[Task inputs — start]

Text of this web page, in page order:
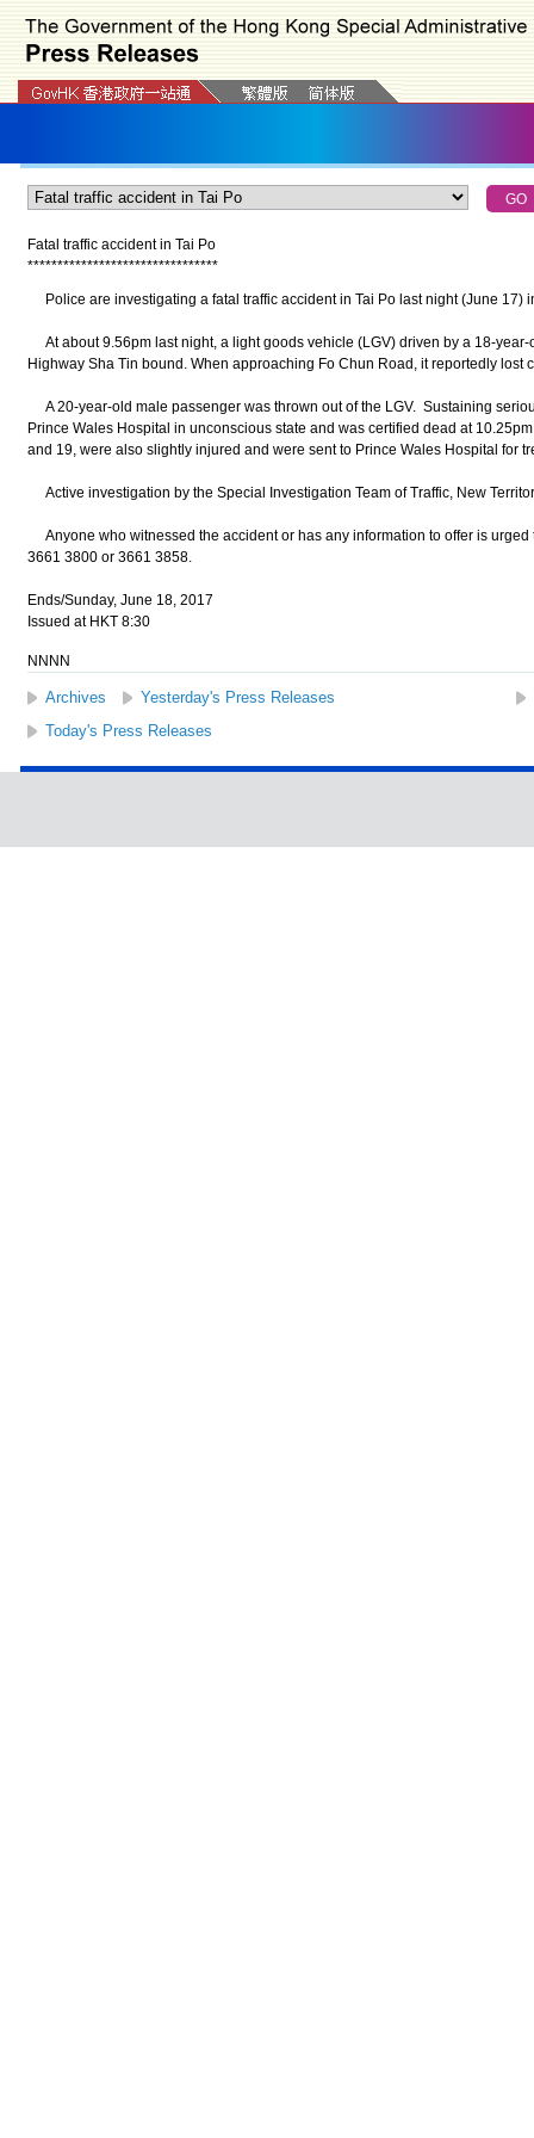
Fatal traffic accident in Tai Po
********************************
Police are investigating a fatal traffic accident in Tai Po last night (June 17)
At about 9.56pm last night, a light goods vehicle (LGV) driven by a 18-
Highway Sha Tin bound. When approaching Fo Chun Road, it reportedly lost
A 20-year-old male passenger was thrown out of the LGV. Sustaining
Prince Wales Hospital in unconscious state and was certified dead at
and 19, were also slightly injured and were sent to Prince Wales Hospital for
Active investigation by the Special Investigation Team of Traffic, New
Anyone who witnessed the accident or has any information to offer is urged
3661 3800 or 3661 3858.
Ends/Sunday, June 18, 2017
Issued at HKT 8:30
NNNN
Archives Yesterday's Press Releases
Today's Press Releases

[Task inputs — finish]

### Task description
When the string "Prince" appears in a line of the records above, that line is to be copied.

### Answer box
Prince Wales Hospital in unconscious state and was certified dead at
and 19, were also slightly injured and were sent to Prince Wales Hospital for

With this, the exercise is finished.